In addition, at this time, a portion of the extremely lean air fuel mixture flows toward the outlet port 15, as shown by the arrow t in FIG. l1 and l2, and comes out into the outlet channel l1 from the cylinder 4. Then the piston 5 exposes the other flushing ports l7. At this time, the extremely lean air-fuel mixture is forced under pressure in the crankcase 1 into the other transfer channels 21 and 20. The extremely lean air-fuel mixture is mixed with the liquid fuel flowing into the second transfer channel 21, and with the fine particles collected. in the fuel collection chamber 37, and forms a greasy air fuel mixture.

The greasy air fuel mixture flows into the cylinder 4 from the second purge ports 17 towards the inside of the cylinder 4.

At this time, the fatty air-fuel mixture flows slowly into the cylinder 4, since the flow resistance in "'§_W'rf ^ * ° * ^ * ~ v 4- ~» _. 4 ___..- v, V ___, ___, _______, _ The second transfer ducts 20 and Z1 are greater than the flow resistance of the first transfer ducts 19. When the fat air fuel mixture flows into the cylinder 4, it is surrounded by the extremely lean air fuel mixture which flows. This means that the lean air-fuel mixture is above the fatty air-fuel mixture, as a result of which the amount of fuel flowing out into the outlet duct ll is reduced because the fatty air-fuel mixture is prevented from entering the outlet. - the flue duct 11 from the cylinder 4, and thus the fuel consumption and the amount of harmful HC components in the exhaust gases can be reduced Fig. 14 shows another embodiment of a two-stroke engine, in which the first way, which is askaaiigsáont 1 Fin. s and 6 , is put into practical use. In FIG. 6 to 64, which show different separate embodiments, are components which are the same as the components in FIG. ll, assigned the same reference numerals as in FIG. ll. In FIG. 14 is a tongue valve 40 anaranaa ipiniappskanaien io downstream nn gasspjäiiet 26.
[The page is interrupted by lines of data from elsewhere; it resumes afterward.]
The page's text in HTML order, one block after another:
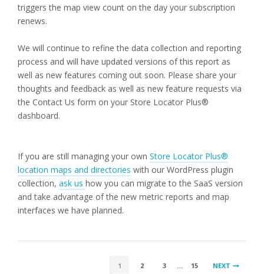
triggers the map view count on the day your subscription
renews.
We will continue to refine the data collection and reporting
process and will have updated versions of this report as
well as new features coming out soon. Please share your
thoughts and feedback as well as new feature requests via
the Contact Us form on your Store Locator Plus®
dashboard.
If you are still managing your own Store Locator Plus®
location maps and directories with our WordPress plugin
collection, ask us how you can migrate to the SaaS version
and take advantage of the new metric reports and map
interfaces we have planned.
1 2 3 … 15 NEXT

In addition, a horizontally extending partition wall 41 is formed in the inlet channel 10 downstream of the tongue valve 40 and the inlet channel 10 is divided into an upper channel 42 and a lower channel 43 by means of the partition wall 41. The upper channel 42 is continuously connected to the upper part of the crankcase inner, and the lower channel 43 is connected to the second coil ports 17 via the second transmission channels 20.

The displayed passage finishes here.